↓
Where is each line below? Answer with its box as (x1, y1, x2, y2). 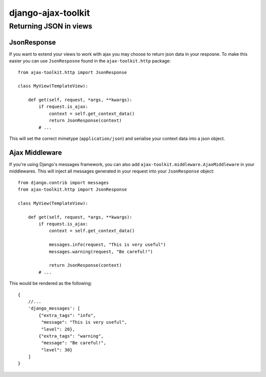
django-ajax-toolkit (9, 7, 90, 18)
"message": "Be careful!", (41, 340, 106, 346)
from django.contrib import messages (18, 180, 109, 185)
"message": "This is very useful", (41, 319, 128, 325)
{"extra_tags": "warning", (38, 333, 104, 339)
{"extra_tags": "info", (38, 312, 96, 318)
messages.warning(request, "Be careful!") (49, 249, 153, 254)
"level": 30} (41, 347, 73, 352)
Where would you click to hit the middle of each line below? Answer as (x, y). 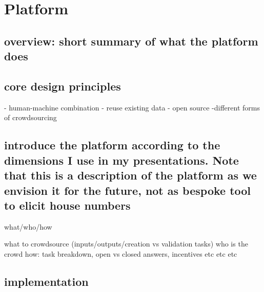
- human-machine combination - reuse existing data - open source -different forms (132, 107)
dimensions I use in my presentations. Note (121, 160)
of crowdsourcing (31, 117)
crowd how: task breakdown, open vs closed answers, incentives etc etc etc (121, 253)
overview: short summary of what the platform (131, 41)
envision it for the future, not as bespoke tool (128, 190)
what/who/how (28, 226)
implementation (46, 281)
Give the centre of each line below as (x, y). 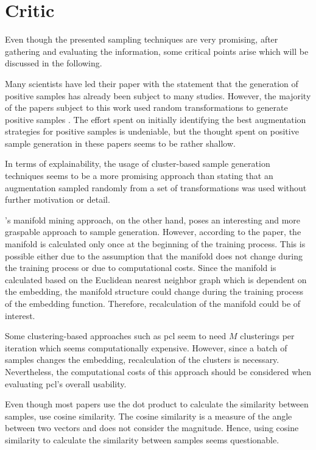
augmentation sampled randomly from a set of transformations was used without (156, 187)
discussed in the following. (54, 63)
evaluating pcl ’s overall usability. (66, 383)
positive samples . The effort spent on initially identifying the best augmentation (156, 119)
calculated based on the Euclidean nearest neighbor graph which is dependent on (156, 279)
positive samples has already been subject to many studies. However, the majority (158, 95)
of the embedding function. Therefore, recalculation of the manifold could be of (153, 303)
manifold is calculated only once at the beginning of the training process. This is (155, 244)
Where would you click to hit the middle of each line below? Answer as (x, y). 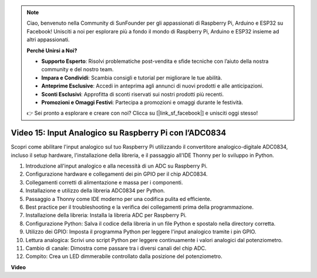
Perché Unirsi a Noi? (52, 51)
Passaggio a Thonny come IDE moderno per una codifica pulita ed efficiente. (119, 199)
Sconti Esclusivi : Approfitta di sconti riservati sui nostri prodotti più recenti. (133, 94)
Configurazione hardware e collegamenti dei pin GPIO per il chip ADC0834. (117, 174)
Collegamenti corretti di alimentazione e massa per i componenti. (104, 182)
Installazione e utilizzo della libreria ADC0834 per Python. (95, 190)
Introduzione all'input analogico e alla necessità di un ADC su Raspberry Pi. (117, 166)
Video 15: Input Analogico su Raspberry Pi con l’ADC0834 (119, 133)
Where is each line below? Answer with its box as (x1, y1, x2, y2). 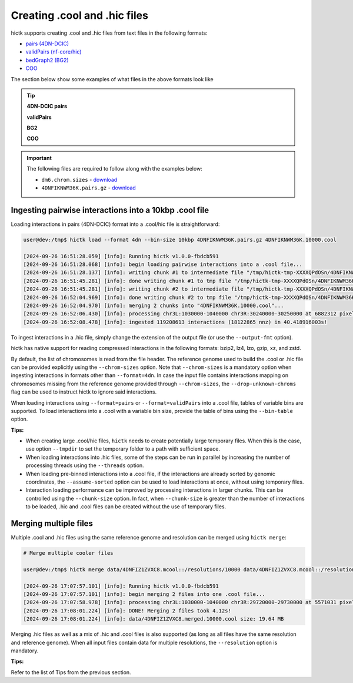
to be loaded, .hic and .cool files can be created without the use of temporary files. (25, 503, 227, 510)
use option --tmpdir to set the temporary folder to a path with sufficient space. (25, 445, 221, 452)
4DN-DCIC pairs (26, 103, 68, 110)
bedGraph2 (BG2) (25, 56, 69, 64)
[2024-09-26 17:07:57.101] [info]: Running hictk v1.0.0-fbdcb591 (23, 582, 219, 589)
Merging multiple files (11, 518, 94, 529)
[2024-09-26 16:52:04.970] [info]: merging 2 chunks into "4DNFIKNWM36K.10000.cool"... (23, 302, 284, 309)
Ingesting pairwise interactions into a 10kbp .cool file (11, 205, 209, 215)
↑
↓
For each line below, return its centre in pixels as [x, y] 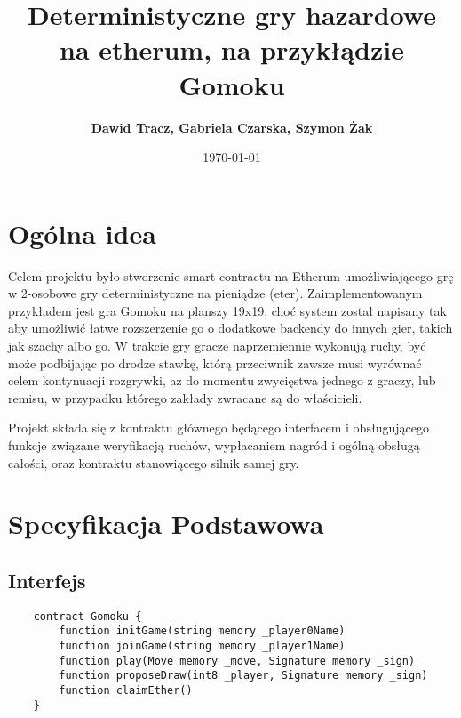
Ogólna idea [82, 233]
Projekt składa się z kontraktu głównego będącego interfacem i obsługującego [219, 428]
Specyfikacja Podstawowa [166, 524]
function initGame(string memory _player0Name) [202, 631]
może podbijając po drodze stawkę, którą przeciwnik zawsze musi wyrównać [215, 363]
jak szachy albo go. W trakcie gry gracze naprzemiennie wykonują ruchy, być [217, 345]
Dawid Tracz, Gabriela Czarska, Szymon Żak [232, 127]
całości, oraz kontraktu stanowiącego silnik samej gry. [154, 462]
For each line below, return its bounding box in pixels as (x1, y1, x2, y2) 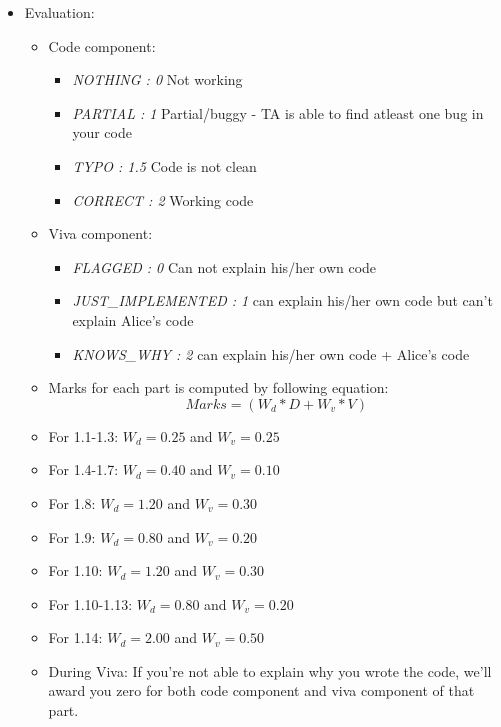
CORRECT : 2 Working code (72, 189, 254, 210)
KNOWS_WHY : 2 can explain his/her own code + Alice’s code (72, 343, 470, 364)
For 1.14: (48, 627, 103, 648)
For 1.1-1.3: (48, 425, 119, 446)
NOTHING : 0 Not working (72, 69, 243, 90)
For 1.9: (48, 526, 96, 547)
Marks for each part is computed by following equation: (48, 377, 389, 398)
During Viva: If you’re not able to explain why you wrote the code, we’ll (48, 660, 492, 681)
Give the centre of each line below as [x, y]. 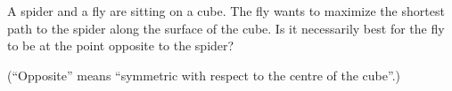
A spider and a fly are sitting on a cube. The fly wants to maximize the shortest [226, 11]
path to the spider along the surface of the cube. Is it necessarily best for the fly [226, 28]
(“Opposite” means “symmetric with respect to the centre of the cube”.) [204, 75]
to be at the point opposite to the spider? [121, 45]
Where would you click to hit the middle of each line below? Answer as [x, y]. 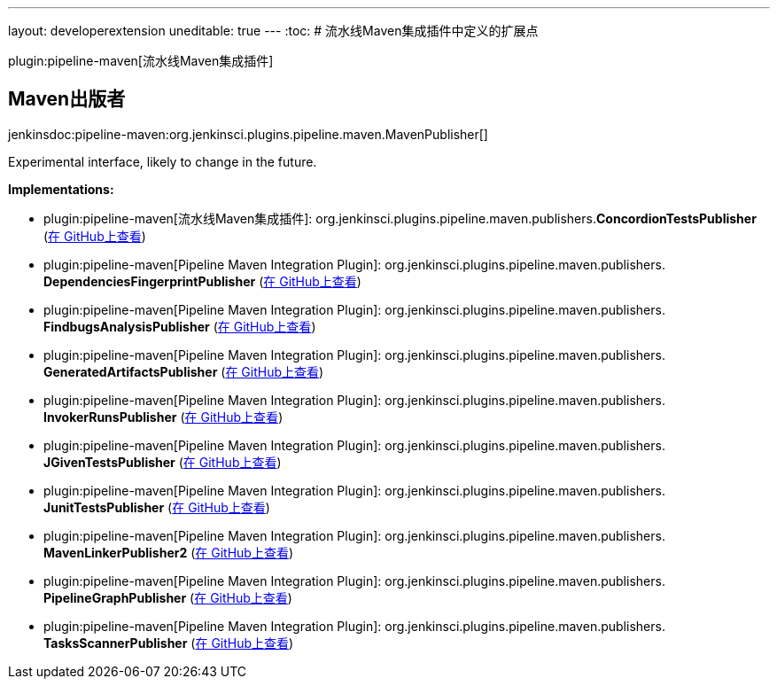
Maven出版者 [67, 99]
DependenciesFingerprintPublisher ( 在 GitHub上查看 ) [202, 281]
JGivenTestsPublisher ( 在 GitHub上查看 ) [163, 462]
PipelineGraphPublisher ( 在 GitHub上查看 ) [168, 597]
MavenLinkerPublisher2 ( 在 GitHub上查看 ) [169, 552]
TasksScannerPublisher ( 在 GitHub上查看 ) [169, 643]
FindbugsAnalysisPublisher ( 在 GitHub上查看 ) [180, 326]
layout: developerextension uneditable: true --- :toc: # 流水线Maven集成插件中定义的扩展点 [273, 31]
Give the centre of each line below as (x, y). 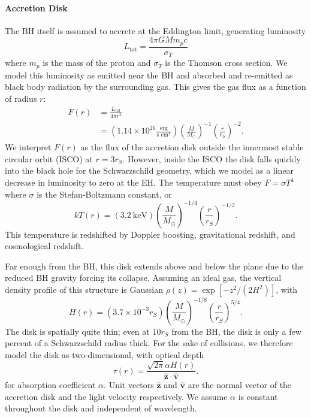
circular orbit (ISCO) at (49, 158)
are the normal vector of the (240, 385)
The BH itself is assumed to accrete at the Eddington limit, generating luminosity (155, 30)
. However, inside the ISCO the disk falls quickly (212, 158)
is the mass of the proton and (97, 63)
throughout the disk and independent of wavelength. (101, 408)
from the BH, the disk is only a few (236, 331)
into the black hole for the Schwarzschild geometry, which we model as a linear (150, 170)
↑
With the pictures omitted, copy the entries above exactly from the line containing "overview: short summary" through the line containing "positive samples has", both lines included.

* Output below *
overview: short summary of what the platform (131, 41)
envision it for the future, not as bespoke tool (128, 190)
what/who/how (28, 226)
implementation (46, 281)
Give the centre of each line below as (x, y). 
augmentation sampled randomly from a set of transformations was used without (156, 187)
discussed in the following. (54, 63)
evaluating pcl ’s overall usability. (66, 383)
positive samples . The effort spent on initially identifying the best augmentation (156, 119)
calculated based on the Euclidean nearest neighbor graph which is dependent on (156, 279)
positive samples has already been subject to many studies. However, the majority (158, 95)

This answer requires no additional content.